How to reading Java (Using Java lib in Scala) InputStream efficiently?


My Scala server gets InputStream object from socket by socket.getInputStream (some bytes sent from my socket client, the size of bytes is printed below)

And following code tries to read it to Array

  var buffer: Array[Byte] = null
  def read(stream: InputStream, size: Int) = {
    val start = System.nanoTime()
    buffer = new Array[Byte](size)
    var value: Int = 0
    (0 until size).foreach(i => {
      value = stream.read()
      buffer(i) = value.toByte
    })
    val end = System.nanoTime()
    println(s"Getting buffer from InputStream, size: $size, cost: ${(end - start)/1e6} ms")
    buffer
  }

Part of output is

Getting buffer from InputStream, size: 4, cost: 174.923596 ms
Getting buffer from InputStream, size: 2408728, cost: 919.207885 ms

However, for the same data size, some existed server could be much faster, e.g. Redis could send the bytes in ~10ms, so

Is it possible to improve the performance in this Program?


Solution

  • stream.read() is the slowest take on the concept.

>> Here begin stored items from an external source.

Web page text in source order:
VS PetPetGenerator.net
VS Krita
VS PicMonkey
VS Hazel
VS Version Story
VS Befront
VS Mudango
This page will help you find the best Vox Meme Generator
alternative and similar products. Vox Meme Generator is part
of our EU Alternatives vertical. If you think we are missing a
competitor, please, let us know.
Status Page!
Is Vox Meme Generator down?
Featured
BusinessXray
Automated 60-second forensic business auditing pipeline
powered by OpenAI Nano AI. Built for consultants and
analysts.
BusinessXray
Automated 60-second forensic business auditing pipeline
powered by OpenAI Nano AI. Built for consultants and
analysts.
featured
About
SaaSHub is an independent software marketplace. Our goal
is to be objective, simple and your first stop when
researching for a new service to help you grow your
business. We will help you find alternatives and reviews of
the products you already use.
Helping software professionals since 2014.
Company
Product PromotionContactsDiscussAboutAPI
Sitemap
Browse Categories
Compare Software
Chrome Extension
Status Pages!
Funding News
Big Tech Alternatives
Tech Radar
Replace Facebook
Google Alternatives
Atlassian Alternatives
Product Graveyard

    Instead you want the read(byte[]) variant, or the read(byte[], int offset, int length) variant (one is just a very simple, and performance-wise essentially free, wrapper around the 3-param method).

    The 'overhead' of using read() ranges from 'slight' (in case buffers are involved) to 'a factor 1000x' in case there aren't. If it's the second, you can get back to the 'slight' overhead by wrapping your inputstream in a BufferedInputStream and read from that.

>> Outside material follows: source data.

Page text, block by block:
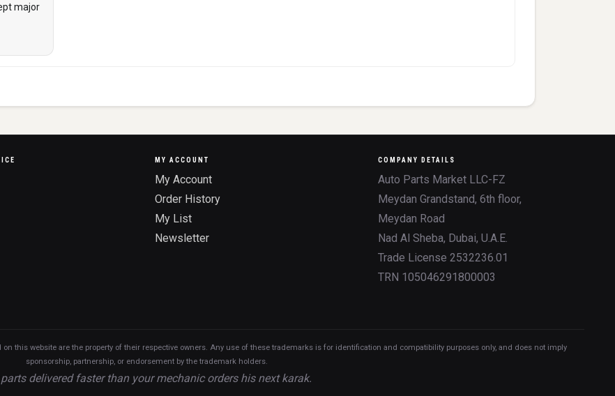
major
MY ACCOUNT
My Account
Order History
My List
Newsletter
COMPANY DETAILS
Auto Parts Market LLC-FZ
Meydan Grandstand, 6th floor,
Meydan Road
Nad Al Sheba, Dubai, U.A.E.
Trade License 2532236.01
TRN 105046291800003
this website are the property of their respective owners. Any use of these trademarks is for identification and compatibility purposes only, and does not imply
sponsorship, partnership, or endorsement by the trademark holders.
parts delivered faster than your mechanic orders his next karak.
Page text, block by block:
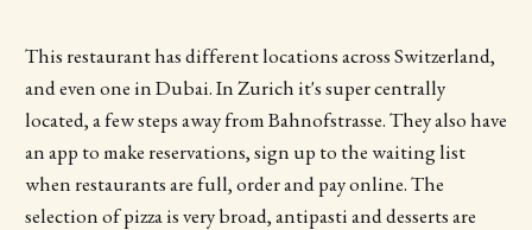
This restaurant has different locations across Switzerland,
and even one in Dubai. In Zurich it's super centrally
located, a few steps away from Bahnofstrasse. They also have
an app to make reservations, sign up to the waiting list
when restaurants are full, order and pay online. The
selection of pizza is very broad, antipasti and desserts are
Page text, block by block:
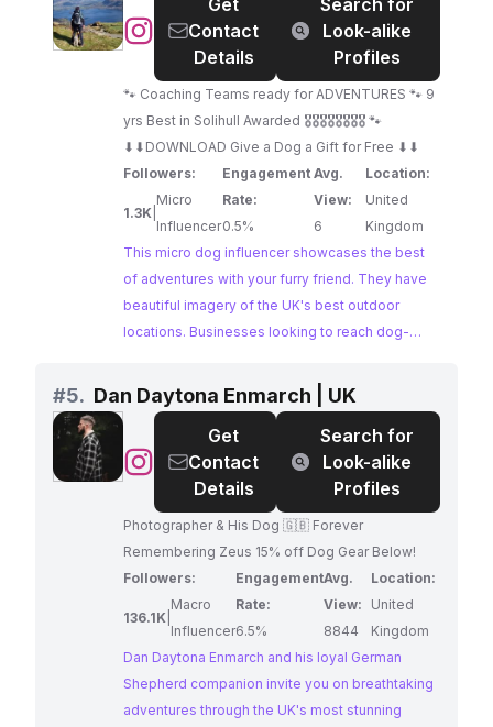
@
My
Happy
Adventure
Dog
Me
🐶
Get
Contact
Details
Search for
Look-alike
Profiles
🐾 Coaching Teams ready for ADVENTURES 🐾 9
yrs Best in Solihull Awarded 🎖🎖🎖🎖🎖🎖🎖🎖 🐾
⬇⬇DOWNLOAD Give a Dog a Gift for Free ⬇⬇
Followers:
1.3K
Micro
Influencer
Engagement
Rate:
0.5%
Avg.
View:
6
Location:
United
Kingdom
This micro dog influencer showcases the best
of adventures with your furry friend. They have
beautiful imagery of the UK's best outdoor
locations. Businesses looking to reach dog-
outdoors should consider collaborating with this
influencer.
#5. Dan Daytona Enmarch | UK
@Dan
Daytona
Enmarch
|
UK
Get
Contact
Details
Search for
Look-alike
Profiles
Photographer & His Dog 🇬🇧 Forever
Remembering Zeus 15% off Dog Gear Below!
Followers:
136.1K
Macro
Influencer
Engagement
Rate:
6.5%
Avg.
View:
8844
Location:
United
Kingdom
Dan Daytona Enmarch and his loyal German
Shepherd companion invite you on breathtaking
adventures through the UK's most stunning

    But no matter what happens, this:

    int toRead = 1000;
    byte[] data = new byte[toRead];
    int readSoFar = 0;
    while (readSoFar < toRead) {
      int read = in.read(data, readSoFar, toRead - readSoFar);
      if (read == -1) throw new IOException("Expected more data");
      toRead += read;
    }
    

    is far faster than:

    int toRead = 1000;
    byte[] data = new byte[toRead];
    while (toRead > 0) {
      data[toRead--] = in.read();
    }
    

    usage of scala makes no difference in performance for these examples.